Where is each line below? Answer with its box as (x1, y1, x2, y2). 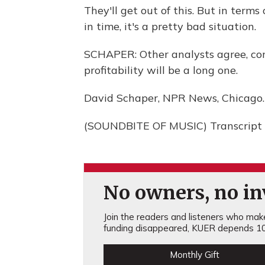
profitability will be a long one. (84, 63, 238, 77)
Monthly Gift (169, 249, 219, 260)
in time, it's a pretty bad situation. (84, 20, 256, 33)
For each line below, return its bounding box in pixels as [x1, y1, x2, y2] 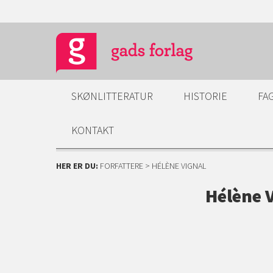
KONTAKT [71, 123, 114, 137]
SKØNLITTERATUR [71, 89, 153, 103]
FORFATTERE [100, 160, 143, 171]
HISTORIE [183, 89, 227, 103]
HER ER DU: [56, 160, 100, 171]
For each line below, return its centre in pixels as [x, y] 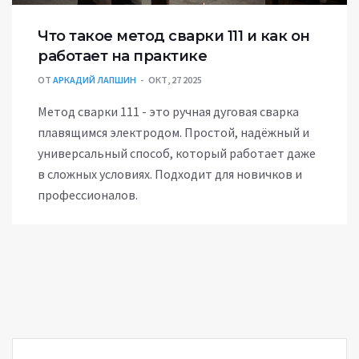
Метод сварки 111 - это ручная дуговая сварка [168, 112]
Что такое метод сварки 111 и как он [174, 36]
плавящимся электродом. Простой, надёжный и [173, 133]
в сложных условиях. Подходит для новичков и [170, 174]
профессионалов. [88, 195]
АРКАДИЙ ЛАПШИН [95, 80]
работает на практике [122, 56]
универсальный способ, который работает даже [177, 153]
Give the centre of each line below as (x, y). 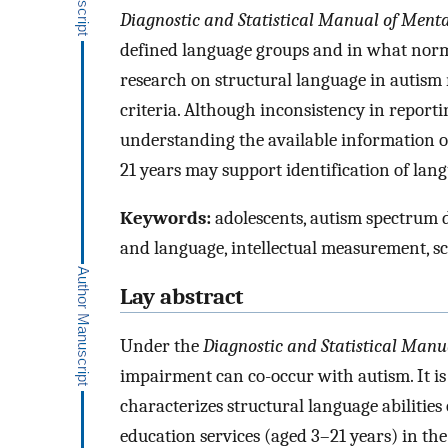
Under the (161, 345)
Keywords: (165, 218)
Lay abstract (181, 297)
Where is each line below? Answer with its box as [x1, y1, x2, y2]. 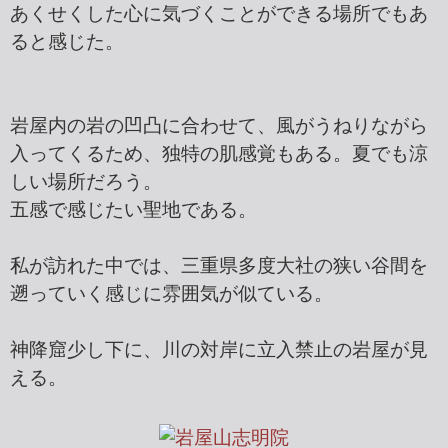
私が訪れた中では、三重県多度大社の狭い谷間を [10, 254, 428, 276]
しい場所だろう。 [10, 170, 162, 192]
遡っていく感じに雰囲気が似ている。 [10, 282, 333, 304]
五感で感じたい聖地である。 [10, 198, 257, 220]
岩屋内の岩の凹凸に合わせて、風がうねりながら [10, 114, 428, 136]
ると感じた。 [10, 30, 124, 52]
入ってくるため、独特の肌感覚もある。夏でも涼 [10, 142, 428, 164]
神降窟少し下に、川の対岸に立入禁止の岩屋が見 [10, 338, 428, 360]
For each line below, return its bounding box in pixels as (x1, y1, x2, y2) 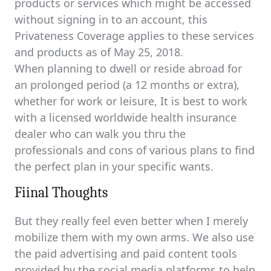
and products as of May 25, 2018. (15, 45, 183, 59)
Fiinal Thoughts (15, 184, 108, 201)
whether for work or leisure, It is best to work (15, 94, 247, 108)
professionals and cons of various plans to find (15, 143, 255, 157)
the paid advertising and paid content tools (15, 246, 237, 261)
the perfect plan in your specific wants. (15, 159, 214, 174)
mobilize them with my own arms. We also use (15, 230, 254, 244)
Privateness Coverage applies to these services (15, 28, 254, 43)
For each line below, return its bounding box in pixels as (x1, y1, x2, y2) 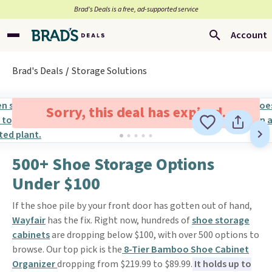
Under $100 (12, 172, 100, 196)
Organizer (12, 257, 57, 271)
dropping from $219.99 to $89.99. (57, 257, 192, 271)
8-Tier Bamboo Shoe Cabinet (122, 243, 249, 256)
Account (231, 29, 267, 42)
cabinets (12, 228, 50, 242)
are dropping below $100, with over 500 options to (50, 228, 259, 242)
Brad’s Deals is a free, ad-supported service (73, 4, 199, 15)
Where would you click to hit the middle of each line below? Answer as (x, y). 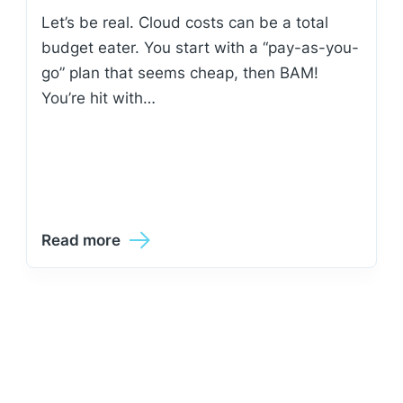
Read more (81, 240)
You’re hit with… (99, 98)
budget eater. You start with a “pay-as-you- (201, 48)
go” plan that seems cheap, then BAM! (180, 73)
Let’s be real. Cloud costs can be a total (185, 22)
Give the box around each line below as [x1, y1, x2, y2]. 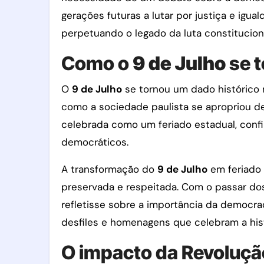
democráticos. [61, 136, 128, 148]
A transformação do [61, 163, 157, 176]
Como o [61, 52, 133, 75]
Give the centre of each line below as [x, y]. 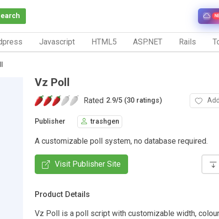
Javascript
○ ○ ○ ○ ○ ○ ○
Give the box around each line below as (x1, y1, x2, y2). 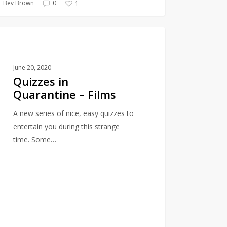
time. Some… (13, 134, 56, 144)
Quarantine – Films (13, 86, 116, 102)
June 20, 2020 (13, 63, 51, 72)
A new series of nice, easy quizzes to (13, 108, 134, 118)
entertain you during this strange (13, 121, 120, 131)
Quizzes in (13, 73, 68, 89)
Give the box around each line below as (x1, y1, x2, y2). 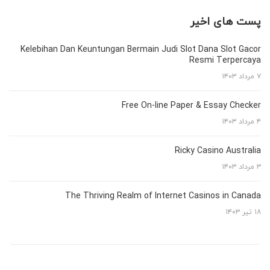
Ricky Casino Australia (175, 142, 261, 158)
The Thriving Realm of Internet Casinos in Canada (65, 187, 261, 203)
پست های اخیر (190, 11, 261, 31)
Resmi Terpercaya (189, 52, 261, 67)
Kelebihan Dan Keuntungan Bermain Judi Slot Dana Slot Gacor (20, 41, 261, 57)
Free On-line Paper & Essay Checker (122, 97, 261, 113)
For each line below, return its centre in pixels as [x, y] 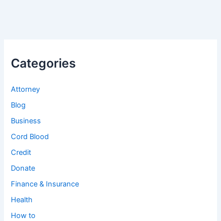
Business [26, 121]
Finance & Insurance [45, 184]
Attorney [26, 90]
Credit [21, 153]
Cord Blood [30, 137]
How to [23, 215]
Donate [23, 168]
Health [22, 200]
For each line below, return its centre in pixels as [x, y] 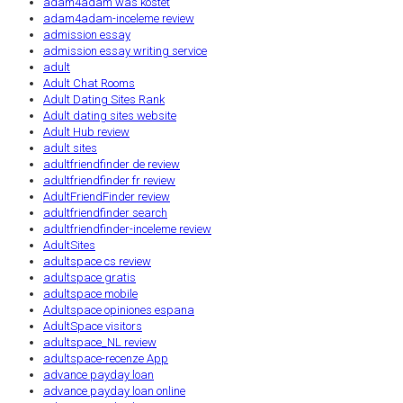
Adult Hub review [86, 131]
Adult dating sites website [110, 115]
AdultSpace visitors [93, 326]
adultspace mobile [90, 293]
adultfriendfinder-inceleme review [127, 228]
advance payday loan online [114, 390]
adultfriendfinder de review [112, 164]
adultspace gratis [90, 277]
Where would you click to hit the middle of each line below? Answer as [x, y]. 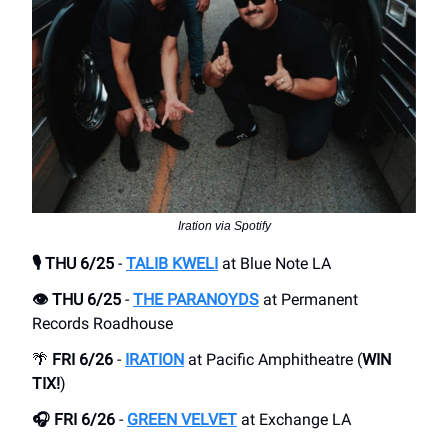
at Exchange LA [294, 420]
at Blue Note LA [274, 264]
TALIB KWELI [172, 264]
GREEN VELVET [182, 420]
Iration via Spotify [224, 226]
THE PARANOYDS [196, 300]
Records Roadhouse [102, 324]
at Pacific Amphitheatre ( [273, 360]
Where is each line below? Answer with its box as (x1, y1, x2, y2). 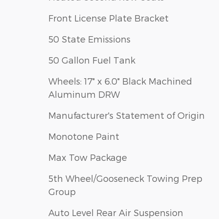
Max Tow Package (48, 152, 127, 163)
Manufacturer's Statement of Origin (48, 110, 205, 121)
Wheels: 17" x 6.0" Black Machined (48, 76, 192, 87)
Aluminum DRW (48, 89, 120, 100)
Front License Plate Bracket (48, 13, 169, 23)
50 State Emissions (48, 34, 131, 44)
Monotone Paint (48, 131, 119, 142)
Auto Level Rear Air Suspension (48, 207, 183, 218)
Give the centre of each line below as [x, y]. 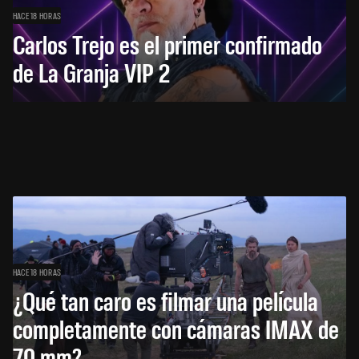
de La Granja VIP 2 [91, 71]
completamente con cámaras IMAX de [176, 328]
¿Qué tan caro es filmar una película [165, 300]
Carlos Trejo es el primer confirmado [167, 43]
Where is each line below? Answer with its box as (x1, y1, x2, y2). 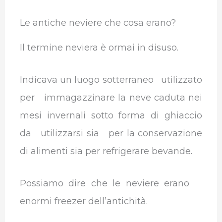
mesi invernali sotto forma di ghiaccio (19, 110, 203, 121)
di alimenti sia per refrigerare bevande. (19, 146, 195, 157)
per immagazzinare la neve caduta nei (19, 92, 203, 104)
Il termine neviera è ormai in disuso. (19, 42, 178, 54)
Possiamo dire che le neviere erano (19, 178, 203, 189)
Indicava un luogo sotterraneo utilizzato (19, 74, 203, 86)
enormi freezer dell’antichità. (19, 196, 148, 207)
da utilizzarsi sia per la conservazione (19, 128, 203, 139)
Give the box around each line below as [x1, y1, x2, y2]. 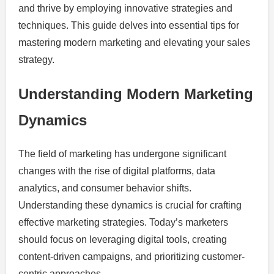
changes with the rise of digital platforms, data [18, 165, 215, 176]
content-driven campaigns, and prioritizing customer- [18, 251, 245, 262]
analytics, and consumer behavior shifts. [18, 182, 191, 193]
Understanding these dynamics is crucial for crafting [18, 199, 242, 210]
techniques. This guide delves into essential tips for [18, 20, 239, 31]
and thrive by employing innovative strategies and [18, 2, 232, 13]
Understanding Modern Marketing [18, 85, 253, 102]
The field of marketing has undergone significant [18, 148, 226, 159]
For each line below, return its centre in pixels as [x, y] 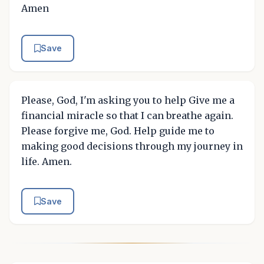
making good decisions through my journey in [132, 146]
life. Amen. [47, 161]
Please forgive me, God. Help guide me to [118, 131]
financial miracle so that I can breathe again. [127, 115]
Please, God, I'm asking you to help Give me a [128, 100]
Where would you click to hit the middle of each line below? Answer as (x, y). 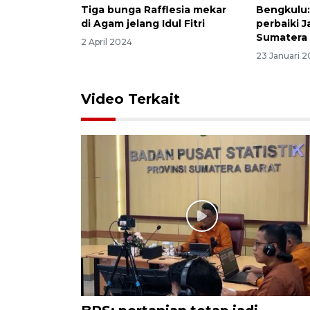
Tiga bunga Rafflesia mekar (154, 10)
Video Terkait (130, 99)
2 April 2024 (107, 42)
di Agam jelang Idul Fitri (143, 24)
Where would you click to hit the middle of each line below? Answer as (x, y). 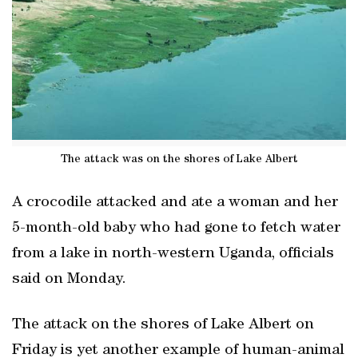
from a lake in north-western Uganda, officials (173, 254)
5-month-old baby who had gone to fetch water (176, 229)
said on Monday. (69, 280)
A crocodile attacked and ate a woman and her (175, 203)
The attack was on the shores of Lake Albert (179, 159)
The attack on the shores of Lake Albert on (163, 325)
○ ○ ○ ○ ○ ○ ○
◆ **What is needed**
Go back to the listing above and reproduce, exactly, the stretch from the line bearing "A new series" through the line bearing "AdultSpace visitors [93, 326]", without its pictures.

◆ **Response**
A new series of nice, easy quizzes to (13, 108, 134, 118)
entertain you during this strange (13, 121, 120, 131)
Quizzes in (13, 73, 68, 89)
Give the box around each line below as (x1, y1, x2, y2). 
Ricky Casino Australia (175, 142, 261, 158)
The Thriving Realm of Internet Casinos in Canada (65, 187, 261, 203)
پست های اخیر (190, 11, 261, 31)
Resmi Terpercaya (189, 52, 261, 67)
Kelebihan Dan Keuntungan Bermain Judi Slot Dana Slot Gacor (20, 41, 261, 57)
Free On-line Paper & Essay Checker (122, 97, 261, 113)
For each line below, return its centre in pixels as [x, y] 
Business [26, 121]
Finance & Insurance [45, 184]
Attorney [26, 90]
Credit [21, 153]
Cord Blood [30, 137]
How to [23, 215]
Donate [23, 168]
Health [22, 200]
For each line below, return its centre in pixels as [x, y] 
Adult Hub review [86, 131]
Adult dating sites website [110, 115]
AdultSpace visitors [93, 326]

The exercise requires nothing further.